> _PROBLEM TO WORK ON_
Down to the last line, repeat the entries exactly and drop any image.

——

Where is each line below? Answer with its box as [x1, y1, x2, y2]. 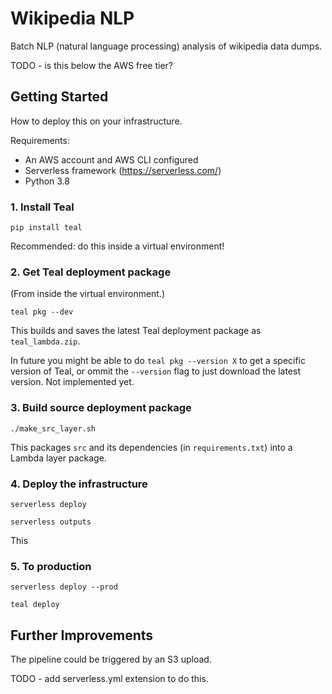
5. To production [10, 559, 92, 573]
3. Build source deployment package [10, 401, 192, 415]
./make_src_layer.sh [10, 423, 97, 434]
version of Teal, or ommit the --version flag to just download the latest [10, 365, 301, 377]
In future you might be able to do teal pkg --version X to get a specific [10, 355, 307, 367]
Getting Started [10, 88, 109, 106]
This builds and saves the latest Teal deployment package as [10, 325, 262, 337]
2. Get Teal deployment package [10, 265, 172, 279]

——

> _TASK ANSWER_
Where is each line below? Answer with its box as [x1, y1, x2, y2]. 
5. To production [10, 559, 92, 573]
3. Build source deployment package [10, 401, 192, 415]
./make_src_layer.sh [10, 423, 97, 434]
version of Teal, or ommit the --version flag to just download the latest [10, 365, 301, 377]
In future you might be able to do teal pkg --version X to get a specific [10, 355, 307, 367]
Getting Started [10, 88, 109, 106]
This builds and saves the latest Teal deployment package as [10, 325, 262, 337]
2. Get Teal deployment package [10, 265, 172, 279]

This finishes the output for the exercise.